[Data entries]
= = =

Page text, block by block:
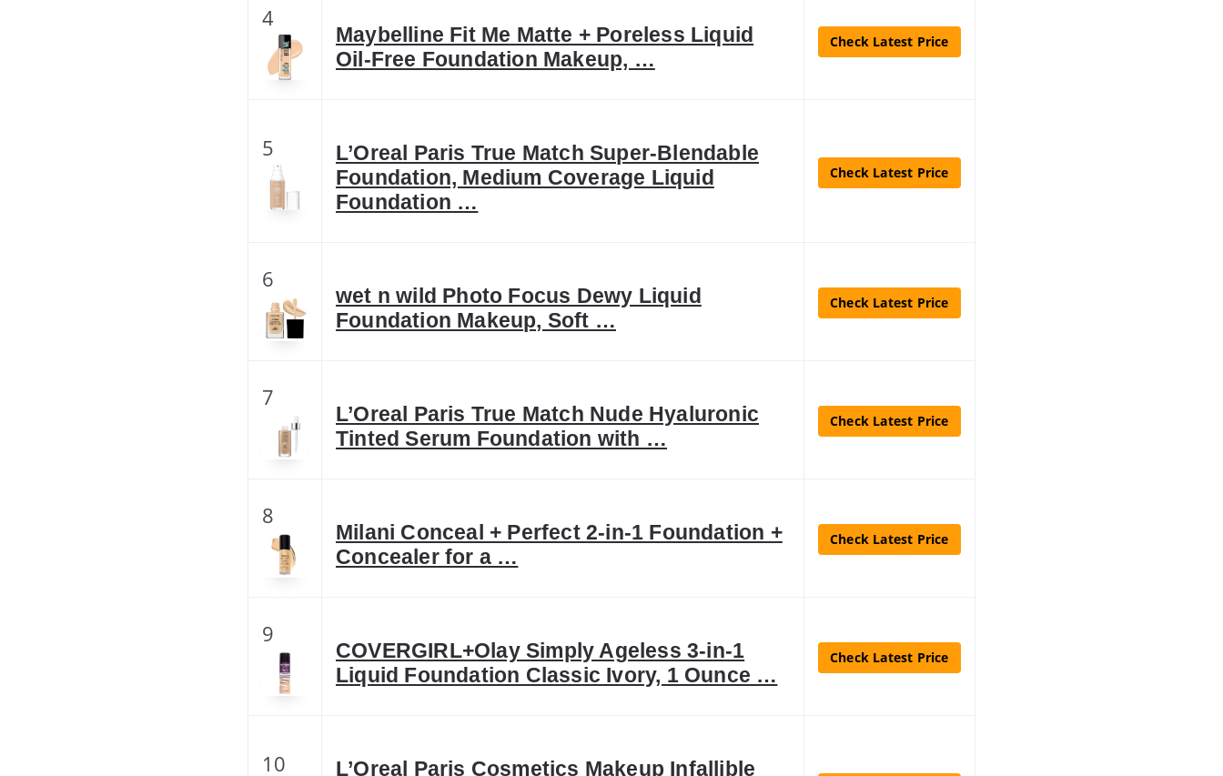
4
Maybelline Fit Me Matte + Poreless Liquid
Oil-Free Foundation Makeup, …
Check Latest Price
5
L’Oreal Paris True Match Super-Blendable
Foundation, Medium Coverage Liquid
Foundation …
Check Latest Price
6
wet n wild Photo Focus Dewy Liquid
Foundation Makeup, Soft …
Check Latest Price
7
L’Oreal Paris True Match Nude Hyaluronic
Tinted Serum Foundation with …
Check Latest Price
8
Milani Conceal + Perfect 2-in-1 Foundation +
Concealer for a …
Check Latest Price
9
COVERGIRL+Olay Simply Ageless 3-in-1
Liquid Foundation Classic Ivory, 1 Ounce …
Check Latest Price
10
L’Oreal Paris Cosmetics Makeup Infallible
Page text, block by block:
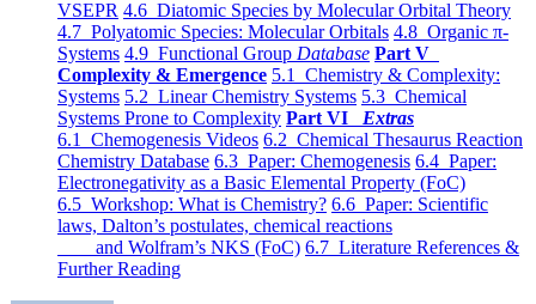
VSEPR 4.6 Diatomic Species by Molecular Orbital Theory
4.7 Polyatomic Species: Molecular Orbitals 4.8 Organic π-
Systems 4.9 Functional Group Database Part V
Complexity & Emergence 5.1 Chemistry & Complexity:
Systems 5.2 Linear Chemistry Systems 5.3 Chemical
Systems Prone to Complexity Part VI Extras
6.1 Chemogenesis Videos 6.2 Chemical Thesaurus Reaction
Chemistry Database 6.3 Paper: Chemogenesis 6.4 Paper:
Electronegativity as a Basic Elemental Property (FoC)
6.5 Workshop: What is Chemistry? 6.6 Paper: Scientific
laws, Dalton’s postulates, chemical reactions
and Wolfram’s NKS (FoC) 6.7 Literature References &
Further Reading
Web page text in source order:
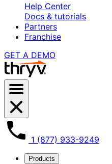
Help Center
Docs & tutorials
Partners
Franchise
GET A DEMO
menu
1 (877) 933-9249
Products
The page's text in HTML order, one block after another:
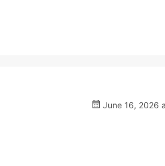
June 16, 2026
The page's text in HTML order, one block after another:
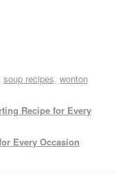
soup recipes wonton
Recipe for Every
Every Occasion
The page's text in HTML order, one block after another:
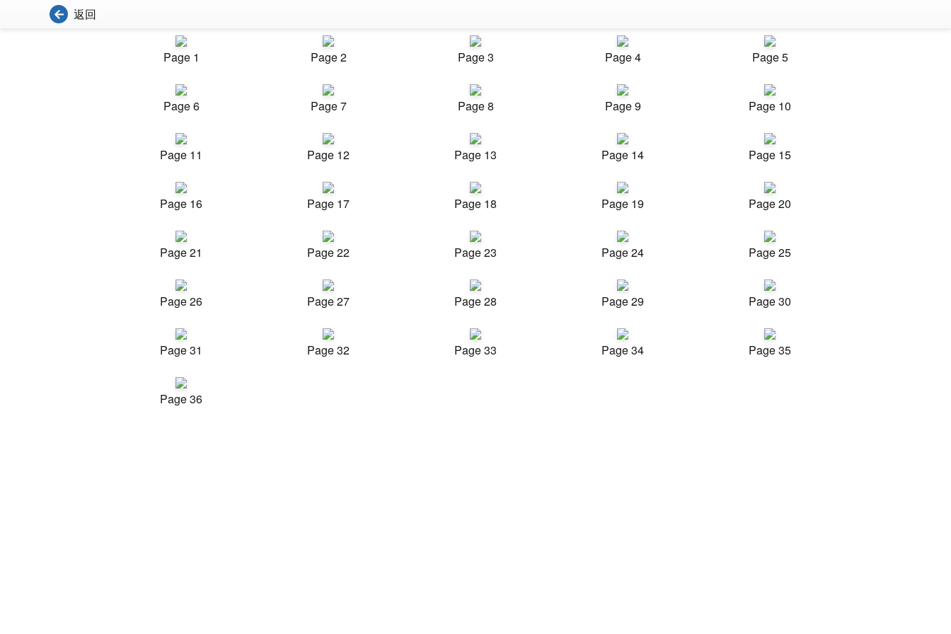
返回
Page 1 Page 2 Page 3 Page 4 Page 5
Page 6 Page 7 Page 8 Page 9 Page 10
Page 11 Page 12 Page 13 Page 14 Page 15
Page 16 Page 17 Page 18 Page 19 Page 20
Page 21 Page 22 Page 23 Page 24 Page 25
Page 26 Page 27 Page 28 Page 29 Page 30
Page 31 Page 32 Page 33 Page 34 Page 35
Page 36
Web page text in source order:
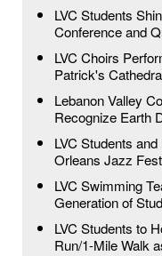
LVC Students
Conference and
LVC Choirs
Patrick's
Lebanon Valley
Recognize Earth
LVC Students
Orleans Jazz
LVC Swimming
Generation of
LVC Students to
Run/1-Mile Walk
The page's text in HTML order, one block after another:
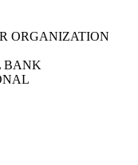
ORGANIZATION
BANK
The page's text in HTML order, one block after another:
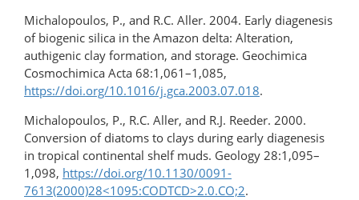
Michalopoulos, P., and R.C. Aller. 2004. Early diagenesis
of biogenic silica in the Amazon delta: Alteration,
authigenic clay formation, and storage. Geochimica
Cosmochimica Acta 68:1,061–1,085,
https://doi.org/10.1016/j.gca.2003.07.018.
Michalopoulos, P., R.C. Aller, and R.J. Reeder. 2000.
Conversion of diatoms to clays during early diagenesis
in tropical continental shelf muds. Geology 28:1,095–
1,098, https://doi.org/10.1130/0091-
7613(2000)28<1095:CODTCD>2.0.CO;2.
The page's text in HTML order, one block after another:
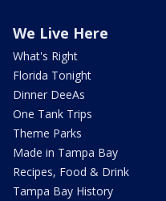
We Live Here
What's Right
Florida Tonight
Dinner DeeAs
One Tank Trips
Theme Parks
Made in Tampa Bay
Recipes, Food & Drink
Tampa Bay History
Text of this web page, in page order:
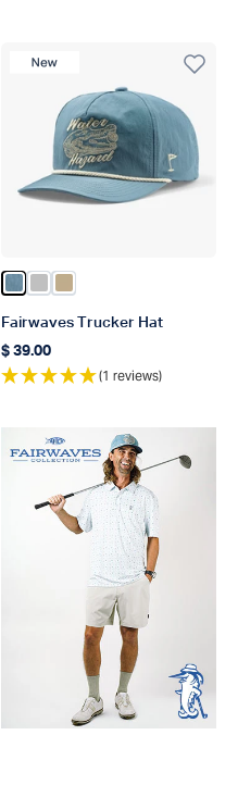
New Product
Color Captains Blue
Color Silver
Color Khaki
Fairwaves Trucker Hat
Regular price
$ 39.00
(1 reviews)
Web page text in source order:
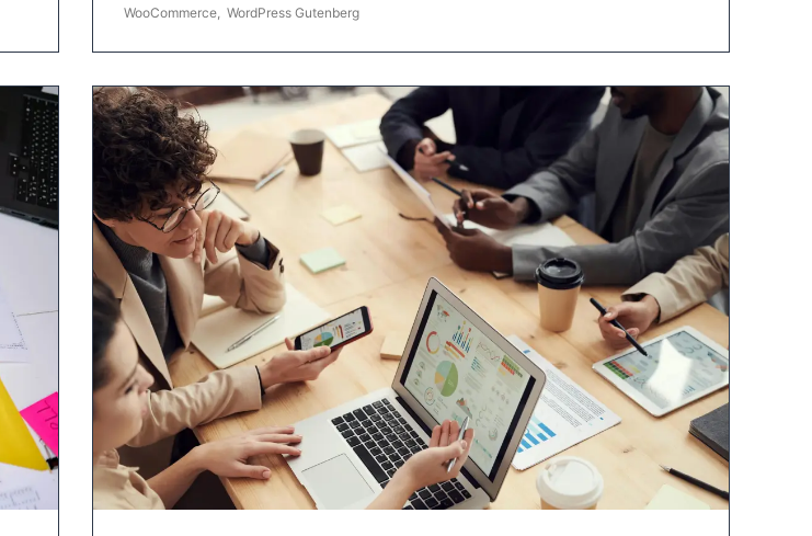
WooCommerce WordPress Gutenberg
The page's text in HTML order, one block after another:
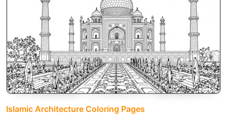
Islamic Architecture Coloring Pages
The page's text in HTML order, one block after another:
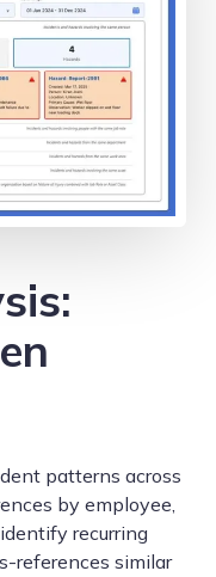
patterns across
by employee,
recurring
references similar
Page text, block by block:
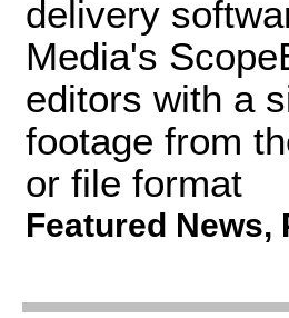
delivery
Media's
editors with a
footage from
or file format
Featured News,
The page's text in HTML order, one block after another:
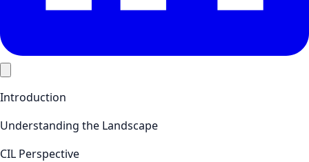
Introduction
Understanding the Landscape
CIL Perspective
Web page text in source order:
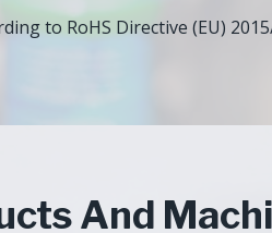
to RoHS Directive (EU)
And
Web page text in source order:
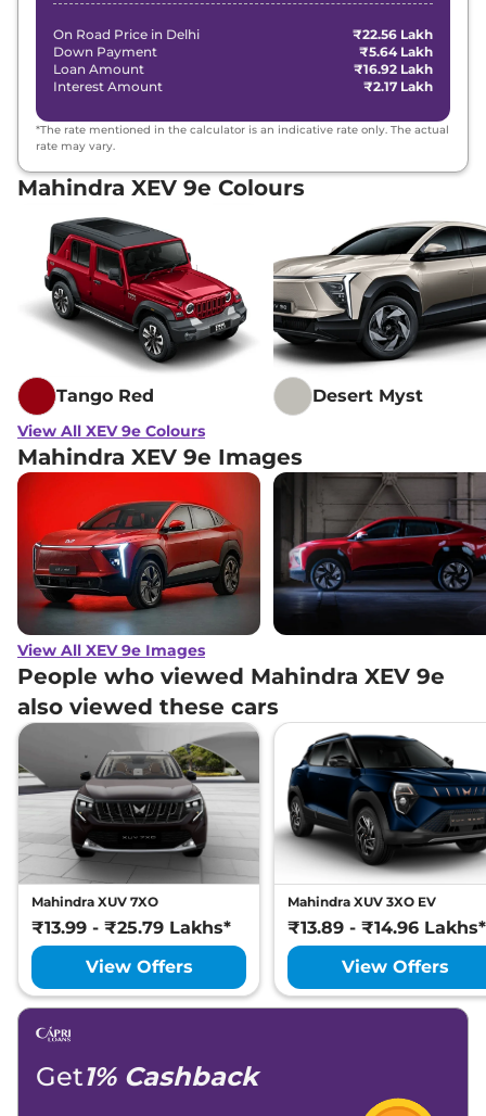
On Road Price in Delhi
₹22.56 Lakh
Down Payment
₹5.64 Lakh
Loan Amount
₹16.92 Lakh
Interest Amount
₹2.17 Lakh
*The rate mentioned in the calculator is an indicative rate only. The actual
rate may vary.
Mahindra XEV 9e Colours
Tango Red Desert Myst
View All XEV 9e Colours
Mahindra XEV 9e Images
View All XEV 9e Images
People who viewed Mahindra XEV 9e
also viewed these cars
Mahindra XUV 7XO
₹13.99 - ₹25.79 Lakhs*
View Offers
Mahindra XUV 3XO EV
₹13.89 - ₹14.96 Lakhs*
View Offers
Get1% Cashback
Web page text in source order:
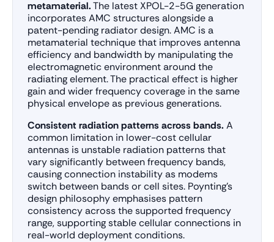
metamaterial.The latest XPOL-2-5G generation
incorporates AMC structures alongside a
patent-pending radiator design. AMC is a
metamaterial technique that improves antenna
efficiency and bandwidth by manipulating the
electromagnetic environment around the
radiating element. The practical effect is higher
gain and wider frequency coverage in the same
physical envelope as previous generations.
Consistent radiation patterns across bands. A
common limitation in lower-cost cellular
antennas is unstable radiation patterns that
vary significantly between frequency bands,
causing connection instability as modems
switch between bands or cell sites. Poynting’s
design philosophy emphasises pattern
consistency across the supported frequency
range, supporting stable cellular connections in
real-world deployment conditions.
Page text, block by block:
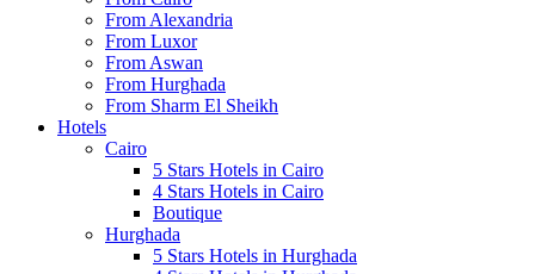
From Alexandria
From Luxor
From Aswan
From Hurghada
From Sharm El Sheikh
Hotels
Cairo
5 Stars Hotels in Cairo
4 Stars Hotels in Cairo
Boutique
Hurghada
5 Stars Hotels in Hurghada
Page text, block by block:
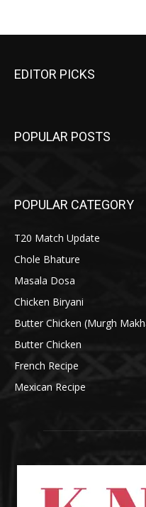
EDITOR PICKS
POPULAR POSTS
POPULAR CATEGORY
T20 Match Update
Chole Bhature
Masala Dosa
Chicken Biryani
Butter Chicken (Murgh
Butter Chicken
French Recipe
Mexican Recipe
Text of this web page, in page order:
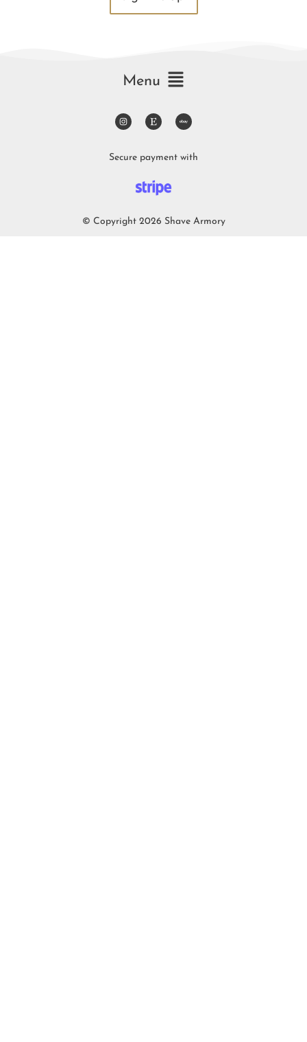
Menu
Secure payment with
© Copyright 2026 Shave Armory
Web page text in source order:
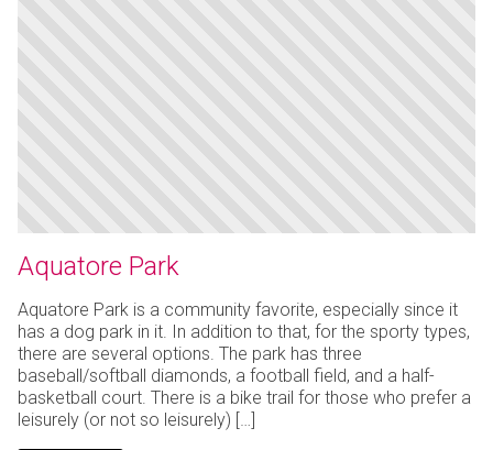
Aquatore Park
Aquatore Park is a community favorite, especially since it
has a dog park in it. In addition to that, for the sporty types,
there are several options. The park has three
baseball/softball diamonds, a football field, and a half-
basketball court. There is a bike trail for those who prefer a
leisurely (or not so leisurely) […]
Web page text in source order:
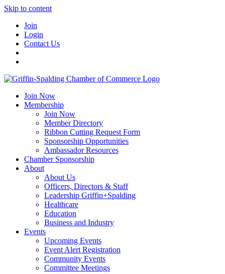
Skip to content
Join
Login
Contact Us
Join Now
Membership
Join Now
Member Directory
Ribbon Cutting Request Form
Sponsorship Opportunities
Ambassador Resources
Chamber Sponsorship
About
About Us
Officers, Directors & Staff
Leadership Griffin+Spalding
Healthcare
Education
Business and Industry
Events
Upcoming Events
Event Alert Registration
Community Events
Committee Meetings
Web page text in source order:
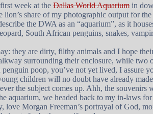
week at the Dallas World Aquarium in
lion’s share of my photographic output for the
the DWA as an “aquarium”, as it
South African penguins, snakes,
they are dirty, filthy animals and I hope
surrounding their enclosure, while two
poop, you’ve not yet lived, I
children will no doubt have already
the subject comes up. Ahh, the
aquarium, we headed back to my in-laws
Morgan Freeman’s portrayal of God,
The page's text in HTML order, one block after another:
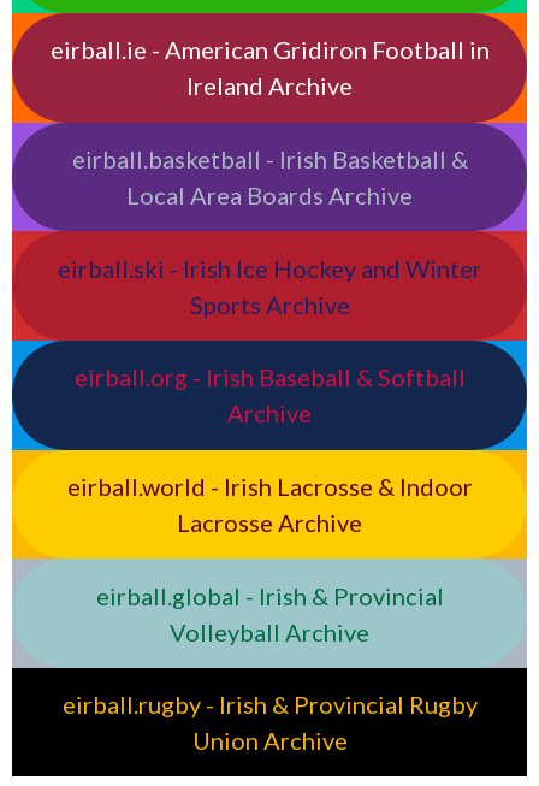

= = =

BRIEF >>
Could you return all the entries exactly as they appear, minus the pictures?

FINISHED TASK >>
Page text, block by block:
4
Maybelline Fit Me Matte + Poreless Liquid
Oil-Free Foundation Makeup, …
Check Latest Price
5
L’Oreal Paris True Match Super-Blendable
Foundation, Medium Coverage Liquid
Foundation …
Check Latest Price
6
wet n wild Photo Focus Dewy Liquid
Foundation Makeup, Soft …
Check Latest Price
7
L’Oreal Paris True Match Nude Hyaluronic
Tinted Serum Foundation with …
Check Latest Price
8
Milani Conceal + Perfect 2-in-1 Foundation +
Concealer for a …
Check Latest Price
9
COVERGIRL+Olay Simply Ageless 3-in-1
Liquid Foundation Classic Ivory, 1 Ounce …
Check Latest Price
10
L’Oreal Paris Cosmetics Makeup Infallible
Page text, block by block:
VSEPR 4.6 Diatomic Species by Molecular Orbital Theory
4.7 Polyatomic Species: Molecular Orbitals 4.8 Organic π-
Systems 4.9 Functional Group Database Part V
Complexity & Emergence 5.1 Chemistry & Complexity:
Systems 5.2 Linear Chemistry Systems 5.3 Chemical
Systems Prone to Complexity Part VI Extras
6.1 Chemogenesis Videos 6.2 Chemical Thesaurus Reaction
Chemistry Database 6.3 Paper: Chemogenesis 6.4 Paper:
Electronegativity as a Basic Elemental Property (FoC)
6.5 Workshop: What is Chemistry? 6.6 Paper: Scientific
laws, Dalton’s postulates, chemical reactions
and Wolfram’s NKS (FoC) 6.7 Literature References &
Further Reading
Web page text in source order:
Help Center
Docs & tutorials
Partners
Franchise
GET A DEMO
menu
1 (877) 933-9249
Products
The page's text in HTML order, one block after another:
June 16, 2026
The page's text in HTML order, one block after another:
soup recipes wonton
Recipe for Every
Every Occasion
The page's text in HTML order, one block after another:
返回
Page 1 Page 2 Page 3 Page 4 Page 5
Page 6 Page 7 Page 8 Page 9 Page 10
Page 11 Page 12 Page 13 Page 14 Page 15
Page 16 Page 17 Page 18 Page 19 Page 20
Page 21 Page 22 Page 23 Page 24 Page 25
Page 26 Page 27 Page 28 Page 29 Page 30
Page 31 Page 32 Page 33 Page 34 Page 35
Page 36
Web page text in source order:
LVC Students
Conference and
LVC Choirs
Patrick's
Lebanon Valley
Recognize Earth
LVC Students
Orleans Jazz
LVC Swimming
Generation of
LVC Students to
Run/1-Mile Walk
The page's text in HTML order, one block after another:
ORGANIZATION
BANK
The page's text in HTML order, one block after another:
Michalopoulos, P., and R.C. Aller. 2004. Early diagenesis
of biogenic silica in the Amazon delta: Alteration,
authigenic clay formation, and storage. Geochimica
Cosmochimica Acta 68:1,061–1,085,
https://doi.org/10.1016/j.gca.2003.07.018.
Michalopoulos, P., R.C. Aller, and R.J. Reeder. 2000.
Conversion of diatoms to clays during early diagenesis
in tropical continental shelf muds. Geology 28:1,095–
1,098, https://doi.org/10.1130/0091-
7613(2000)28<1095:CODTCD>2.0.CO;2.
The page's text in HTML order, one block after another:
We Live Here
What's Right
Florida Tonight
Dinner DeeAs
One Tank Trips
Theme Parks
Made in Tampa Bay
Recipes, Food & Drink
Tampa Bay History
Text of this web page, in page order:
New Product
Color Captains Blue
Color Silver
Color Khaki
Fairwaves Trucker Hat
Regular price
$ 39.00
(1 reviews)
Web page text in source order:
WooCommerce WordPress Gutenberg
The page's text in HTML order, one block after another:
Islamic Architecture Coloring Pages
The page's text in HTML order, one block after another:
patterns across
by employee,
recurring
references similar
Page text, block by block:
delivery
Media's
editors with a
footage from
or file format
Featured News,
The page's text in HTML order, one block after another:
Introduction
Understanding the Landscape
CIL Perspective
Web page text in source order:
to RoHS Directive (EU)
And
Web page text in source order:
On Road Price in Delhi
₹22.56 Lakh
Down Payment
₹5.64 Lakh
Loan Amount
₹16.92 Lakh
Interest Amount
₹2.17 Lakh
*The rate mentioned in the calculator is an indicative rate only. The actual
rate may vary.
Mahindra XEV 9e Colours
Tango Red Desert Myst
View All XEV 9e Colours
Mahindra XEV 9e Images
View All XEV 9e Images
People who viewed Mahindra XEV 9e
also viewed these cars
Mahindra XUV 7XO
₹13.99 - ₹25.79 Lakhs*
View Offers
Mahindra XUV 3XO EV
₹13.89 - ₹14.96 Lakhs*
View Offers
Get1% Cashback
Web page text in source order:
metamaterial.The latest XPOL-2-5G generation
incorporates AMC structures alongside a
patent-pending radiator design. AMC is a
metamaterial technique that improves antenna
efficiency and bandwidth by manipulating the
electromagnetic environment around the
radiating element. The practical effect is higher
gain and wider frequency coverage in the same
physical envelope as previous generations.
Consistent radiation patterns across bands. A
common limitation in lower-cost cellular
antennas is unstable radiation patterns that
vary significantly between frequency bands,
causing connection instability as modems
switch between bands or cell sites. Poynting’s
design philosophy emphasises pattern
consistency across the supported frequency
range, supporting stable cellular connections in
real-world deployment conditions.
Page text, block by block:
From Alexandria
From Luxor
From Aswan
From Hurghada
From Sharm El Sheikh
Hotels
Cairo
5 Stars Hotels in Cairo
4 Stars Hotels in Cairo
Boutique
Hurghada
5 Stars Hotels in Hurghada
Page text, block by block:
EDITOR PICKS
POPULAR POSTS
POPULAR CATEGORY
T20 Match Update
Chole Bhature
Masala Dosa
Chicken Biryani
Butter Chicken (Murgh
Butter Chicken
French Recipe
Mexican Recipe
Text of this web page, in page order:
Menu
Secure payment with
© Copyright 2026 Shave Armory
Web page text in source order:
Aquatore Park
Aquatore Park is a community favorite, especially since it
has a dog park in it. In addition to that, for the sporty types,
there are several options. The park has three
baseball/softball diamonds, a football field, and a half-
basketball court. There is a bike trail for those who prefer a
leisurely (or not so leisurely) […]
Web page text in source order:
Skip to content
Join
Login
Contact Us
Join Now
Membership
Join Now
Member Directory
Ribbon Cutting Request Form
Sponsorship Opportunities
Ambassador Resources
Chamber Sponsorship
About
About Us
Officers, Directors & Staff
Leadership Griffin+Spalding
Healthcare
Education
Business and Industry
Events
Upcoming Events
Event Alert Registration
Community Events
Committee Meetings
Web page text in source order:
week at the Dallas World Aquarium in
lion’s share of my photographic output for the
the DWA as an “aquarium”, as it
South African penguins, snakes,
they are dirty, filthy animals and I hope
surrounding their enclosure, while two
poop, you’ve not yet lived, I
children will no doubt have already
the subject comes up. Ahh, the
aquarium, we headed back to my in-laws
Morgan Freeman’s portrayal of God,
The page's text in HTML order, one block after another:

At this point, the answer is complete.